I have had people say 'oh your Ds is a really bad sleeper because he must be so upset that you & h are splitting up'... Errr, so the silent reflux had nothing to do with it then???? And the same with clinginess / slow to speak etc.

Blatant rudeness and blaming... My Ds is now a highly eloquent, polite and gorgeous 3 yr old and they can all f off as far as concerned!

SnoopyLovesYou Sun 12-May-13 18:46:33

Thanks for posting 'DoubleLife.'
Your post made for some very interesting reading indeed!!!! You are absolutely right!!!! I think that maybe my problems come from the fact that I have been very secretive about the whole break up to a LOT of ppl. I reckon I just thought it was none of anyone's business!!! Was kind of my way of shutting off and grieving the loss of the family unit. It was me who wanted to separate due to certain behaviours of my ex and I'm quite a strong person now but I did suffer emotional abuse when living w my ex and one threat of violence and I bet ppl have cast ME as the 'bad villain' as I know my ex has been doing the whole 'poor victim' act and telling a lot of lies. I suppose it isn't helping my reputation that I haven't been standing up for myself very well I just hate these situations!

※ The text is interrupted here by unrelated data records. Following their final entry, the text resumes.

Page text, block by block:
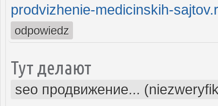
prodvizhenie-medicinskih-
odpowiedz
Тут делают
seo продвижение...
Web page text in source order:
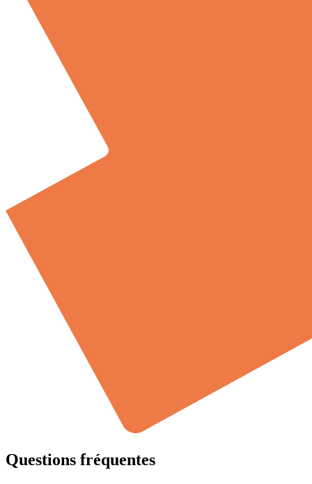
Questions fréquentes
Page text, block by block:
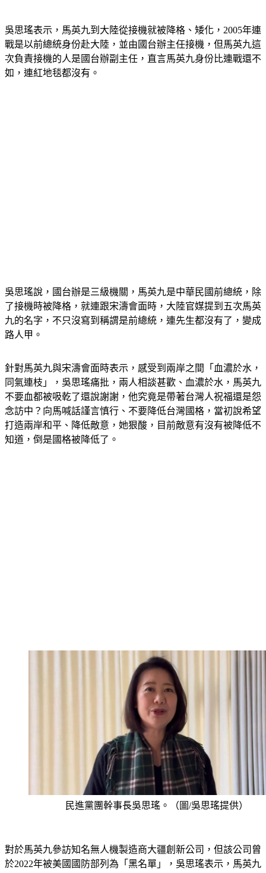
吳思瑤表示，馬英九到大陸從接機就被降格、矮化，2005年連
戰是以前總統身份赴大陸，並由國台辦主任接機，但馬英九這
次負責接機的人是國台辦副主任，直言馬英九身份比連戰還不
如，連紅地毯都沒有。
吳思瑤說，國台辦是三級機關，馬英九是中華民國前總統，除
了接機時被降格，就連跟宋濤會面時，大陸官媒提到五次馬英
九的名字，不只沒寫到稱謂是前總統，連先生都沒有了，變成
路人甲。
針對馬英九與宋濤會面時表示，感受到兩岸之間「血濃於水，
同氣連枝」，吳思瑤痛批，兩人相談甚歡、血濃於水，馬英九
不要血都被吸乾了還說謝謝，他究竟是帶著台灣人祝福還是怨
念訪中？向馬喊話謹言慎行、不要降低台灣國格，當初說希望
打造兩岸和平、降低敵意，她狠酸，目前敵意有沒有被降低不
知道，倒是國格被降低了。
民進黨團幹事長吳思瑤。（圖/吳思瑤提供）
對於馬英九參訪知名無人機製造商大疆創新公司，但該公司曾
於2022年被美國國防部列為「黑名單」，吳思瑤表示，馬英九
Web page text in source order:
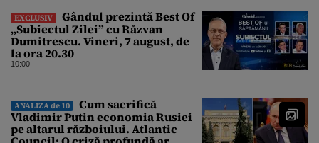
EXCLUSIV
Gândul prezintă Best Of
„Subiectul Zilei” cu Răzvan
Dumitrescu. Vineri, 7 august, de
la ora 20.30
10:00
ANALIZA de 10
Cum sacrifică
Vladimir Putin economia Rusiei
pe altarul războiului. Atlantic
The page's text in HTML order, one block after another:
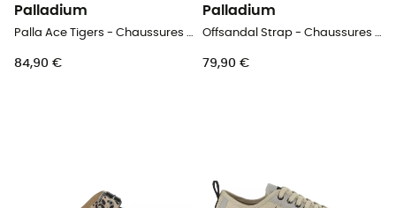
Palladium
84,90 €
Palladium
79,90 €
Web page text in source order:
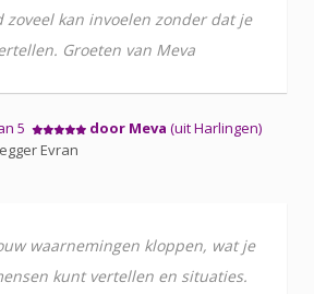
zoveel kan invoelen zonder dat je
Groeten van Meva
5 door Meva (uit Harlingen)
Evran
waarnemingen kloppen, wat je
kunt vertellen en situaties.
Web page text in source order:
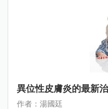
異位性皮膚炎的最新
作者：湯國廷
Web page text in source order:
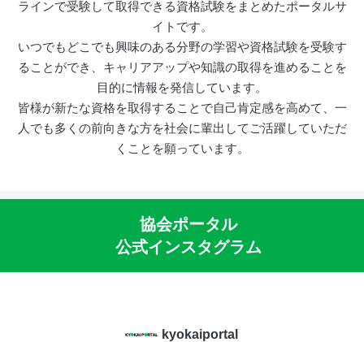
ラインで受験して取得できる資格試験をまとめたポータルサ
イトです。
いつでもどこでも興味のある分野の学習や資格試験を受験す
ることができ、キャリアアップや知識の取得を進めることを
目的に情報を発信しています。
皆様が新たな資格を取得することで自己肯定感を高めて、一
人でも多くの前向きな方を社会に輩出してご活躍していただ
くことを願っています。
協会ポータル
公式インスタグラム
kyokaiportal
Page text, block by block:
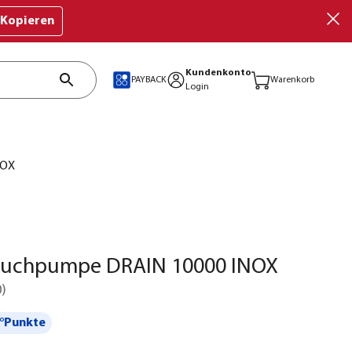
Kopieren
PAYBACK
Kundenkonto
Login
Warenkorb
DRAIN 10000 INOX
)
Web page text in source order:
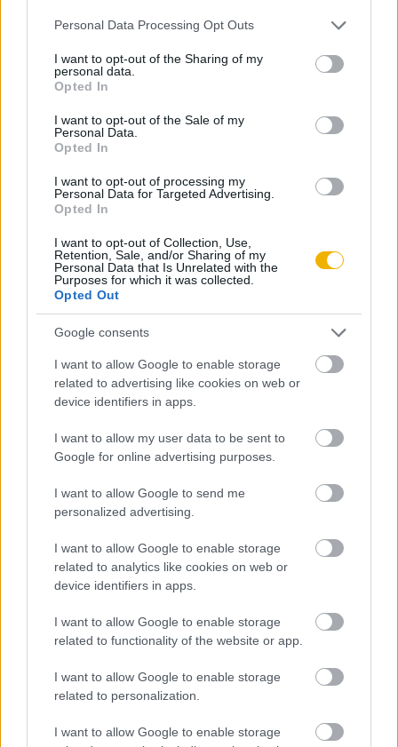
Please note that this website/app uses one or more Google
not limited to your visit or usage behaviour. You may click to
grant or deny consent to Google and its third-party tags to
use your data for below specified purposes in below Google
consent section.
Personal Data Processing Opt Outs
I want to opt-out of the Sharing of my
personal data.
Opted In
I want to opt-out of the Sale of my
Personal Data.
Opted In
I want to opt-out of processing my
Personal Data for Targeted Advertising.
Opted In
I want to opt-out of Collection, Use,
Retention, Sale, and/or Sharing of my
Personal Data that Is Unrelated with the
Purposes for which it was collected.
Opted Out
Google consents
I want to allow Google to enable storage
related to advertising like cookies on web or
device identifiers in apps.
I want to allow my user data to be sent to
Google for online advertising purposes.
I want to allow Google to send me
personalized advertising.
I want to allow Google to enable storage
related to analytics like cookies on web or
device identifiers in apps.
I want to allow Google to enable storage
related to functionality of the website or app.
I want to allow Google to enable storage
related to personalization.
I want to allow Google to enable storage
Online-on, kattintson ide:BELÉPÉS.
Ha még nem
REGISZTRÁCIÓ.
Szerző
Ismerje meg
Tananyag
Magyar történelem
Az 1956-os forradalom kibontakozásának
forradalom leverése. A forradalom
emlékezete
Az 1956-os forradalom kibontakozásának
forradalom leverése. A forradalom
emlékezete (kiegészítő irodalom)
Lapszám
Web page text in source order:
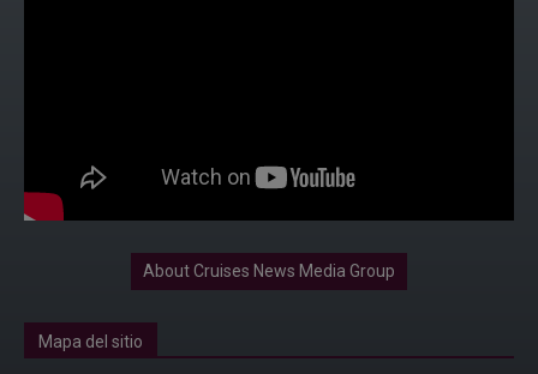
About Cruises News Media Group
Mapa del sitio
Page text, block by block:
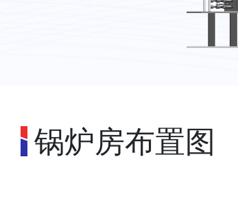
锅炉房布置图

SnoopyLovesYou Sun 12-May-13 18:52:42

Ps. Yeah but if you're painting yourself as the 'survivor in face of adversity' do you not get a load of 'pitying' faces from ppl? I get some of those- I just want to tell them to take their charity somewhere else! ;-)

peachypips Sun 12-May-13 18:59:44

I am not a lone parent but I do think lone parents are stigmatised. I also think they are not always catered for.
I was thinking about this yesterday as my husband works away a lot and it always makes me aware of people who have no OH all the time.
I was at a small theme park thing with my kids on my own and DS1 wanted to go on a paddle boat. He was too short to go on his own, but they wouldn't allow me to go in a three with DS1 and 2. Therefore, we couldn't go on.
This made me think that a line parent wouldn't ever be able to go on!

Fairygen Sun 12-May-13 19:34:49

Woman walks away and leaves man to raise children- he's a saint
Man walks away and leaves woman to raise children- she's a tart, slapper, bad parent, scrounger, looked down on, stigmatised, alienated etc

Something not right there!!

SnoopyLovesYou Sun 12-May-13 20:00:11

You're right there fairygen but that's also one of the stereotypes- he MUST have left her. Poor thing and now she's a mess and can't cope. Then when as in my case I start looking better, happier and LESS of a mess people can't compute that. I think it makes them uncomfortable in their own relationships but also means they're uncomfortable around me and I become isolated at a time when I don't need to be.